These were the first introductions of the idea for Signature TRUST
MODEL and the chain of trust which eventually became the main focus in
the DKIM-WG working group.

But the main focus in MARID was with the SPF idea and there was
outputs from MARID -- a direction to complete the four RFCs and to
treat them as experiments:

      RFC4405   SUBMITTER SMTP Service Extension
      RFC4406   Sender ID: Authenticating E-Mail
      RFC4407   Purported Responsible Address (PRA)
      RFC4408   Sender Policy Framework (SPF)

Don't take my word for it.  Here's the list of active/published documents for
MARID:

https://datatracker.ietf.org/wg/marid/documents/

[Note to save everyone time, none are listed]

As indicated when the working group closed [1] none of the follow-on
experimental documents were products of the working group, in fact, deviations
from what the working group had agreed on were the source of one appeal.

[1] http://www.imc.org/ietf-mxcomp/mail-archive/msg05054.html

Going back and trying to justify things in this working group based on a
revisionist history of a decade old failed working group isn't going to get us
anywhere.

I wasn't revising anything. I lived it, I produced products from it. Did you?

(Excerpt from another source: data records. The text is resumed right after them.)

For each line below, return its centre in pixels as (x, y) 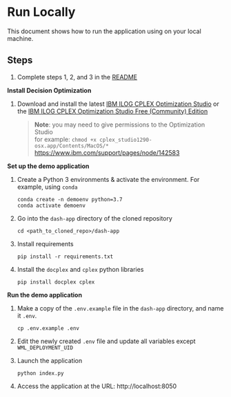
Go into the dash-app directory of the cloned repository (94, 218)
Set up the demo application (48, 166)
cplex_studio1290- (126, 140)
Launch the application (50, 360)
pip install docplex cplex (56, 282)
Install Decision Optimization (49, 90)
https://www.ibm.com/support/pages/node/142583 (107, 152)
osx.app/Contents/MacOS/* (71, 146)
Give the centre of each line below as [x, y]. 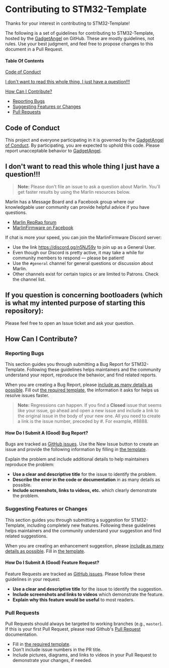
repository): [24, 311]
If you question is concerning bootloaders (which [84, 295]
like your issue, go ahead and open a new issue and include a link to [88, 411]
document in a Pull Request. [34, 49]
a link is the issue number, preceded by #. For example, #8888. [83, 421]
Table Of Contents [25, 61]
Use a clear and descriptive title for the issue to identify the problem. [84, 474]
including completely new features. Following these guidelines [91, 525]
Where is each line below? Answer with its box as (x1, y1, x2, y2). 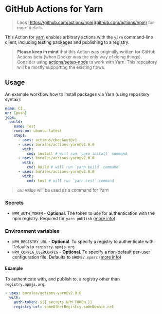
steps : (14, 133, 27, 138)
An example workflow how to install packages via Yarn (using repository (5, 91, 150, 97)
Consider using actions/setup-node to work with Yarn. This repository (17, 59, 157, 65)
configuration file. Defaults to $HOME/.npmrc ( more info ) (12, 254, 122, 260)
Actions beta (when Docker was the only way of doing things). (17, 54, 142, 59)
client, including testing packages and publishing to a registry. (5, 39, 129, 45)
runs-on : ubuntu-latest (14, 129, 62, 133)
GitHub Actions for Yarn (5, 3, 103, 15)
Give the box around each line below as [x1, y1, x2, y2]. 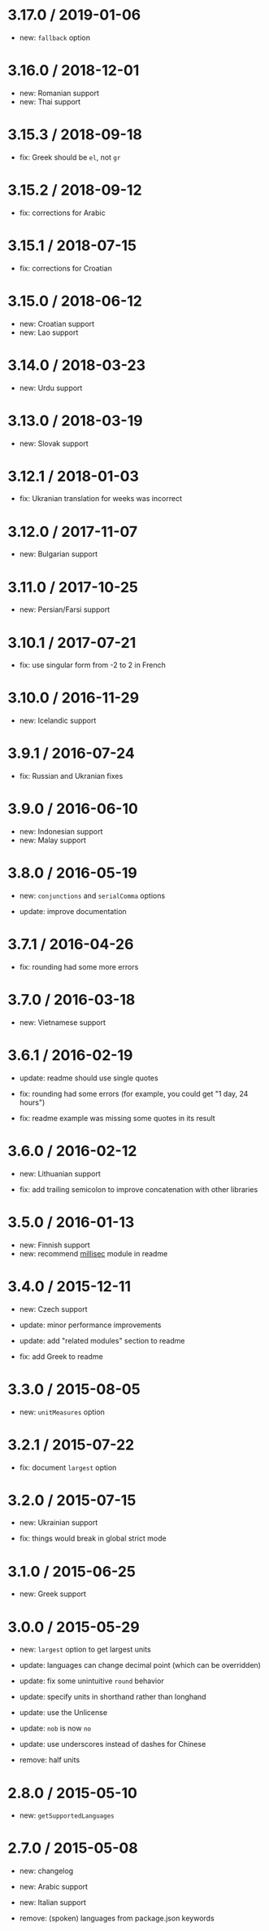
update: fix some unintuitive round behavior [19, 1676, 164, 1686]
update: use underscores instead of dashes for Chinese [19, 1740, 206, 1749]
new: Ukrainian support [19, 1518, 98, 1528]
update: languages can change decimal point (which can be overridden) [19, 1660, 262, 1670]
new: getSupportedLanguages [19, 1810, 115, 1820]
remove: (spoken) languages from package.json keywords [19, 1913, 215, 1924]
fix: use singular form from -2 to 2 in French [19, 660, 166, 670]
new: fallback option [19, 33, 91, 42]
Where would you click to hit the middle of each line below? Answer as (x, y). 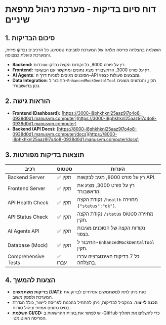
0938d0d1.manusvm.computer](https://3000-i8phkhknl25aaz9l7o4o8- (84, 118)
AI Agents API (23, 231)
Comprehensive (26, 256)
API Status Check (28, 217)
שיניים (18, 20)
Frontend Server (26, 188)
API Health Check (28, 202)
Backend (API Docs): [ (35, 129)
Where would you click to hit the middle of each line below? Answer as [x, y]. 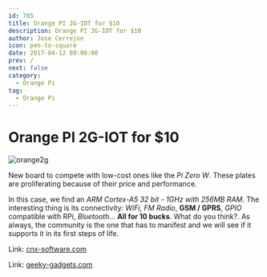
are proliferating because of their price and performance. [103, 184]
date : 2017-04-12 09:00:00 [53, 53]
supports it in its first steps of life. [64, 234]
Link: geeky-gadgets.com [51, 265]
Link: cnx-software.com [47, 249]
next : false [28, 68]
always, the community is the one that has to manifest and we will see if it [130, 225]
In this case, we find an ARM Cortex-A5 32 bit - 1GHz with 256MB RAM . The [134, 200]

Its called Engineering Synergism. Maybe RFC4408 didn't change much from the original draft, but RFC4405/6/7 were produced because of all of the related discussions in MARID. How do you think CEP morphed to SenderID, PRA and Submitter?

You also had the sparks of getting other ideas moving along like DKIM. The time was not totally a waste and we learned from it. Synergism. There was a direction.

Finally, you seem to forget the IESG Note that was added to all four documents. Skip the link, here it is:

   IESG Note

   The following documents (RFC 4405, RFC 4406, RFC 4407, and RFC 4408)
   are published simultaneously as Experimental RFCs, although there is
   no general technical consensus and efforts to reconcile the two
   approaches have failed.  As such these documents have not received
   full IETF review and are published "AS-IS" to document the different
   approaches as they were considered in the MARID working group.

   The IESG takes no position about which approach is to be preferred
   and cautions the reader that there are serious open issues for each
   approach and concerns about using them in tandem.  The IESG believes
   that documenting the different approaches does less harm than not
   documenting them.

   The community is invited to observe the success or failure of the two
   approaches during the two years following publication, in order that
   a community consensus can be reached in the future.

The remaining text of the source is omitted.